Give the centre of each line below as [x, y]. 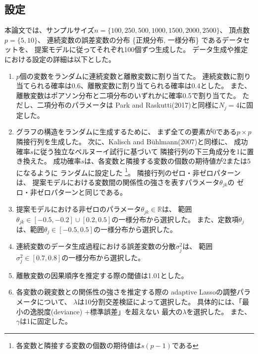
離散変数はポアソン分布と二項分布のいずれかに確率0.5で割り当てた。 [128, 95]
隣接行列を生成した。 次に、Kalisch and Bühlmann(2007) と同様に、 [124, 141]
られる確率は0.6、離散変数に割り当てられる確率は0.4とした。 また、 [141, 86]
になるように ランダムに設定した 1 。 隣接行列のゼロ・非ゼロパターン [128, 172]
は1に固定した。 [46, 321]
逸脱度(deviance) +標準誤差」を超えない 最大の [106, 311]
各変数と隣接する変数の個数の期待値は [78, 345]
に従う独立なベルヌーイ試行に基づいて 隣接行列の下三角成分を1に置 [144, 151]
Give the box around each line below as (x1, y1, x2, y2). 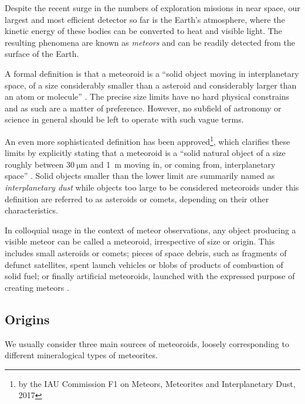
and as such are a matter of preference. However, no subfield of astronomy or (5, 101, 282, 114)
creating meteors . (5, 281, 69, 293)
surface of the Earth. (5, 47, 79, 60)
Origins (5, 310, 50, 328)
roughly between (5, 158, 64, 170)
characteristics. (5, 204, 58, 216)
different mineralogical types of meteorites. (5, 349, 158, 361)
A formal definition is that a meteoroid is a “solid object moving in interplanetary (5, 67, 299, 79)

______

What do the lines above say from the line containing "隣接行列を生成した。 次に、Kalisch and" through the last line? Quote them exactly, both ends included, and leave out the pictures.

隣接行列を生成した。 次に、Kalisch and Bühlmann(2007) と同様に、 [124, 141]
られる確率は0.6、離散変数に割り当てられる確率は0.4とした。 また、 [141, 86]
になるように ランダムに設定した 1 。 隣接行列のゼロ・非ゼロパターン [128, 172]
は1に固定した。 [46, 321]
逸脱度(deviance) +標準誤差」を超えない 最大の [106, 311]
各変数と隣接する変数の個数の期待値は [78, 345]
に従う独立なベルヌーイ試行に基づいて 隣接行列の下三角成分を1に置 [144, 151]
Give the box around each line below as (x1, y1, x2, y2). 
and as such are a matter of preference. However, no subfield of astronomy or (5, 101, 282, 114)
creating meteors . (5, 281, 69, 293)
surface of the Earth. (5, 47, 79, 60)
Origins (5, 310, 50, 328)
roughly between (5, 158, 64, 170)
characteristics. (5, 204, 58, 216)
different mineralogical types of meteorites. (5, 349, 158, 361)
A formal definition is that a meteoroid is a “solid object moving in interplanetary (5, 67, 299, 79)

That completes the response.